Dans les semaines qui suivent, la guerre s’enfonce dans la boue : on parle de guerre des tranchées. C’est la première boucherie industrielle mondialisée de l’histoire, après les grands massacres coloniaux. 10 millions de morts. 40 millions de blessés et d’innombrables mutilations. Des hommes défigurés, invalides, traumatisés. 11 départements dévastés. 1 milliard d’obus tirés. Les premiers gaz militaires et les premiers avions de guerre sont testés.
Des généraux français avides de sang comme Pétain, Joffre ou Nivelle, envoient des jeunes hommes se faire massacrer par centaines de milliers en quelques jours, pour un morceau de terrain. La vie humaine n’a aucune valeur. Les hommes qui refusent d’aller au front sont fusillés pour l’exemple. Ce sont aussi plusieurs centaines de milliers de civils, hommes, femmes et enfants, qui meurent de famine à l’arrière, alors que les gouvernements dépensent des sommes astronomiques en armement.
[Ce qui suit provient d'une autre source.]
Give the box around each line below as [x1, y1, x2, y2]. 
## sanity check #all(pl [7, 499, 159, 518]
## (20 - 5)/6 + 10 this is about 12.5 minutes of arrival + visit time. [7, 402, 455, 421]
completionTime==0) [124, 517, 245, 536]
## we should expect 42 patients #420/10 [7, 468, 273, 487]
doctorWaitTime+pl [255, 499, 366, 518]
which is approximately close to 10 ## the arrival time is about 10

Une génération entière de jeunes européen-nes et de colonisé-es est décimée.
Cette guerre sera la mère des suivantes, car les totalitarismes vont naître dans cette Europe meurtrie, militarisée, brutalisée. Hitler et Mussolini sont les purs produits des tranchées. Et la folie meurtrière embrase à nouveau l’Europe et le monde seulement 20 ans plus tard.
Aujourd’hui, en 2025, la nuée menace à nouveau, et nous n’avons rien appris de l’histoire. La construction d’un grand mouvement antimilitariste populaire, adapté à notre temps, n’est pas une option, mais une question de survie.